The memories caused me pain the like of which I have known only a handful of times—always in connection with this woman—and the images of what the future might hold for me and for Krispin were so horrible that I could not hold them in my mind.

I said nothing, because I was incapable of speaking at that moment.

“Is it like in books and movies?” Daisy asked with a tenderness that made me long to lose myself in her arms for a little while, to nestle in her warm heart like a dream and hide from all that was mine to do. “Do you have to drive a stake through his heart?”

“Something like that,” I managed to say. “I would almost rather destroy myself than Krispin. Great Zeus, Daisy, if you could have seen him as a child, as a youth—he was beautiful.”

“Like you,” she said. “But smaller, I think, and perhaps not as quick, or as bright, or as bold.”

I looked into her eyes, surprised by her insight. “My father used to say I took the best of my mother’s nurturing—that my craven hungers made my brother weak and robbed the children who came after him of the very marrow of their bones and the potency of their blood.”

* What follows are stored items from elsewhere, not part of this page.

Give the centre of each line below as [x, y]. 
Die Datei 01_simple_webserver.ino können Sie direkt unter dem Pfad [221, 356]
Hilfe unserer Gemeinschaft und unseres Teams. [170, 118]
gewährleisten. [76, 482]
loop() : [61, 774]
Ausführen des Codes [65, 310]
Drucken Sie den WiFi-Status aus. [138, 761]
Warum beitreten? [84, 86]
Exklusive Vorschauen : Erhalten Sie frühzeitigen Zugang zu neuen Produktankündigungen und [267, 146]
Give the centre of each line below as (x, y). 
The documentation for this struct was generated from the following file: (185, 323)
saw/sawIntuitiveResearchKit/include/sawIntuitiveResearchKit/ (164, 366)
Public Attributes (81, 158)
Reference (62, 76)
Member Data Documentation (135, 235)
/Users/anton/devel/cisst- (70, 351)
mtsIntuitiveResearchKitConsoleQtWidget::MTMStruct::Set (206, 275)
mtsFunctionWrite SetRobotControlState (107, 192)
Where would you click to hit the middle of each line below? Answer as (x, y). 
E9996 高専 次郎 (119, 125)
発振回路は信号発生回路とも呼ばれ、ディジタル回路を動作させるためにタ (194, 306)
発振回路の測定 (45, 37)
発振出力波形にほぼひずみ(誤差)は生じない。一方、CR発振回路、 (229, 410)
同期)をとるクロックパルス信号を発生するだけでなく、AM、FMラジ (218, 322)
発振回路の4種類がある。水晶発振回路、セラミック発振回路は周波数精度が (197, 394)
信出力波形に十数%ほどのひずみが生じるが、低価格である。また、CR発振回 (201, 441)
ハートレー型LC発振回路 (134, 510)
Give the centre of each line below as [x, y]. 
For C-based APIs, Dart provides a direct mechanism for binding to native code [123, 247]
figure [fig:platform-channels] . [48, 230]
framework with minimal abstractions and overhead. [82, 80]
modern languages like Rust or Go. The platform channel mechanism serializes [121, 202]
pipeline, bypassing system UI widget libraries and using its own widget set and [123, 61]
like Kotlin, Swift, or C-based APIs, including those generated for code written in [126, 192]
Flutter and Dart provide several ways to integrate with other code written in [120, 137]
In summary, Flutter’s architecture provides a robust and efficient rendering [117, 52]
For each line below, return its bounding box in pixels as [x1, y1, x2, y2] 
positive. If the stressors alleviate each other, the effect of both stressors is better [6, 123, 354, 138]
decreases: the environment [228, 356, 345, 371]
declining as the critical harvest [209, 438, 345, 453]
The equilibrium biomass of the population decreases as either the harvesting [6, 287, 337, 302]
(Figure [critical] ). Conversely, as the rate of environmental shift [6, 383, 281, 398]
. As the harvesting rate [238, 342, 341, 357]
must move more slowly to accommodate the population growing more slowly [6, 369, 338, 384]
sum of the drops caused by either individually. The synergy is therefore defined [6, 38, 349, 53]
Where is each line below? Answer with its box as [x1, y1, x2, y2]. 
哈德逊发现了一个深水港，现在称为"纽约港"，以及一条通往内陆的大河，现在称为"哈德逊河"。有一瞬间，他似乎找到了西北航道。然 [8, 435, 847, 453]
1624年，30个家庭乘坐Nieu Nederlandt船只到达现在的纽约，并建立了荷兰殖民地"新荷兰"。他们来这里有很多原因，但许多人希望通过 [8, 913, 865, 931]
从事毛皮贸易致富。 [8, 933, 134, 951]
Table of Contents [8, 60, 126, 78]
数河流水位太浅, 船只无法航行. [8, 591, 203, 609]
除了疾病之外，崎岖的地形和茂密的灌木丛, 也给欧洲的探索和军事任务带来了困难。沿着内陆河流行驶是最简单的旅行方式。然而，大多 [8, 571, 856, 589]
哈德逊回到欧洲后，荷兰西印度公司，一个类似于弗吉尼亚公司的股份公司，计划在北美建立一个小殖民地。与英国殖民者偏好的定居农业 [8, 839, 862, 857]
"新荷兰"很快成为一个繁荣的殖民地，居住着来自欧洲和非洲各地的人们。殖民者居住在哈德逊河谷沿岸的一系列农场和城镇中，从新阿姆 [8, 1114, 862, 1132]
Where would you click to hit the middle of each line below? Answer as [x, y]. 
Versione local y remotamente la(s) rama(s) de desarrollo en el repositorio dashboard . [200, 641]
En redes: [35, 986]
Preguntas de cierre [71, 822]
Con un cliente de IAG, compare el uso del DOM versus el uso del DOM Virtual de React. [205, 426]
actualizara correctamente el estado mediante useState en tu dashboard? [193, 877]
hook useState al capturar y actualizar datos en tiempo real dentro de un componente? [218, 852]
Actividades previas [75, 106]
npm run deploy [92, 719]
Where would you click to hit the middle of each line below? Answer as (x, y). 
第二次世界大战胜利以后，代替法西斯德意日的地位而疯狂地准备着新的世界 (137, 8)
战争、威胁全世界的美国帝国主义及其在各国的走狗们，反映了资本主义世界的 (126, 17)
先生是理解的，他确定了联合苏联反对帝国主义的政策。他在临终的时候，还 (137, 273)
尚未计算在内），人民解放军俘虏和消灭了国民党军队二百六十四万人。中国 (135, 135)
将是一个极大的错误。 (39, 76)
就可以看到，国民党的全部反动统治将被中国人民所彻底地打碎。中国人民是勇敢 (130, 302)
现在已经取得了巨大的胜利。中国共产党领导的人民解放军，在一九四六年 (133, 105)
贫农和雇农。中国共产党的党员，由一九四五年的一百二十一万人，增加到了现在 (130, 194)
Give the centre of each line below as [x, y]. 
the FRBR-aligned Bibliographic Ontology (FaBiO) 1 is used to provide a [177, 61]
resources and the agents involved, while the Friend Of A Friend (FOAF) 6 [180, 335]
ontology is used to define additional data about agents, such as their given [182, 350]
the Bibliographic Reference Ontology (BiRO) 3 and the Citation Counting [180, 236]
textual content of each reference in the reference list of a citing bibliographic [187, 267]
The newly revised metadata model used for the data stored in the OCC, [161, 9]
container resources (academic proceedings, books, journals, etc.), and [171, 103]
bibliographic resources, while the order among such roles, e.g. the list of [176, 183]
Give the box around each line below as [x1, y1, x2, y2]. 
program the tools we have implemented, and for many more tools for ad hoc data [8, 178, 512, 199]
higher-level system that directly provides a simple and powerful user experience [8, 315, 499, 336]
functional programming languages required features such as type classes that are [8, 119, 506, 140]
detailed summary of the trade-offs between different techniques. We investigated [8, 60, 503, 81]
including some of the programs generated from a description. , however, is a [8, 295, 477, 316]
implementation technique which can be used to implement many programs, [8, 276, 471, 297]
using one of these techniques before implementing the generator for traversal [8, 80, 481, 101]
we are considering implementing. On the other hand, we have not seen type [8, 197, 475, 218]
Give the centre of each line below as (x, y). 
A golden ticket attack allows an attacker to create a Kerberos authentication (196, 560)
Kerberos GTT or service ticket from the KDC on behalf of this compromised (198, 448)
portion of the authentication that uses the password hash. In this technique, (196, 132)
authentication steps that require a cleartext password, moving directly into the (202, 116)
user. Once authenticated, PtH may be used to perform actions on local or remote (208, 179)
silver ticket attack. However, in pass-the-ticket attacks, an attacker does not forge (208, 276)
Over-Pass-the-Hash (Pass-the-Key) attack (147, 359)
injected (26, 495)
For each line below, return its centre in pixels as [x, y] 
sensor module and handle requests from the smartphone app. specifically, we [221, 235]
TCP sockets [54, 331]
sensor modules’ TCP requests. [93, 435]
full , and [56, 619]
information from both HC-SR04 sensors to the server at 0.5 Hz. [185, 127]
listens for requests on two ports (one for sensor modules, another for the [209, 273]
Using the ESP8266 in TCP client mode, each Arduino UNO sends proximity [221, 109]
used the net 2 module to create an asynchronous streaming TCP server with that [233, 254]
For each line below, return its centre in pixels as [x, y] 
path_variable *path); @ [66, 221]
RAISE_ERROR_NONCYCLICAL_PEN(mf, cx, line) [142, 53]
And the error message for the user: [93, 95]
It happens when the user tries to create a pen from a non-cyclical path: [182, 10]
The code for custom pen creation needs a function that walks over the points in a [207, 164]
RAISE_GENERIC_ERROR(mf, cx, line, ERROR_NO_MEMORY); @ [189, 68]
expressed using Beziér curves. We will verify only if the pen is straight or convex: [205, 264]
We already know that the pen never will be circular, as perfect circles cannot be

“Father of the Year,” Daisy said with gentle sarcasm, putting her hands on my shoulders.

I wanted to melt beneath her warm, soft palms and supple fingers, but there was, regrettably, no time to waste on such sweet indulgences.

“You are not safe, Daisy,” I began.

‘Tell me about it,” she interrupted before I could go on. “I’m a cop, remember? And we’ve had this conversation before. There is no safe place, Valerian—maybe not for any of us.”

“My brother will come for you in earnest. The thing you found in your shower was only his calling card.” She lowered her lashes briefly, then looked up at me again. I saw in her eyes the shimmering courage that was woven into the very fiber of her spirit long, long ago, at some celestial loom. “Where shall I hide, Valerian? Name the place that you, or creatures like you, cannot enter.”

I could not answer her challenge, for besides heaven itself, there was nothing that could keep me out, no place I could not go if I so wished. The same, of course, applied to Krispin.

I was forlorn in those moments, filled with hopeless despair, but then a stray thought caught in my mind. “This mannequin he left for you—where is it?”

She drew back a little way. “O’Halloran—my partner— took it in for evidence. He thinks we’re dealing with an ordinary human being, you see, so he wanted the thing dusted for fingerprints, after Forensics looked it over, of course.”

I would get the dummy if I had to—I needed to lay my hands to something Krispin had touched—but I preferred to avoid dealings with the police for as long as possible. Now that Janet had been killed, they were almost certain to lay the crimes at my door, and it would be awkward to vanish from their midst when they attempted to detain me.

‘The tie to your robe,” I said. “The one that was used as a noose. Did your partner take that, too?”

She frowned and shook her head. “No. I was afraid I wouldn’t get it back.”

I might have laughed, had the circumstances been different, for I admit to a certain macabre amusement at her reluctance to separate a bathrobe from its matching belt. And never mind that the thing had been used like a hangman’s rope.

“Where is it?” I demanded, but I did not wait for her reply. No, I was already homing in on her bedroom, and the closet within it, and the brass hook on its inside wall.

I snatched the robe from its peg and pulled the terrycloth belt through the loops, holding it in my two hands as I might have held a tame snake. Instantly I had a strong impression of Krispin, and I knew, with both elation and despair, that my theories were correct.

I felt his hatred for me in that bit of cloth, I felt his jealousy, his madness, his fury.

I was more afraid for Daisy than ever before, previous lifetimes included. My brother would not hesitate to kill her—indeed, he
relished
the prospect. He was saving that act for last, the way a child hoards a favorite sweet.

“Why?” I whispered, in case he had linked his mind to mine and could discern my words. “Why?”

Krispin did not choose to answer.

Not then, at least.

I was compelled to hunt, for I had not fed the night before, due to my visit to Dunnett’s Head. But I could not bear to leave Daisy alone in that apartment, like bait in a trap, tempting Krispin to punish me with her death.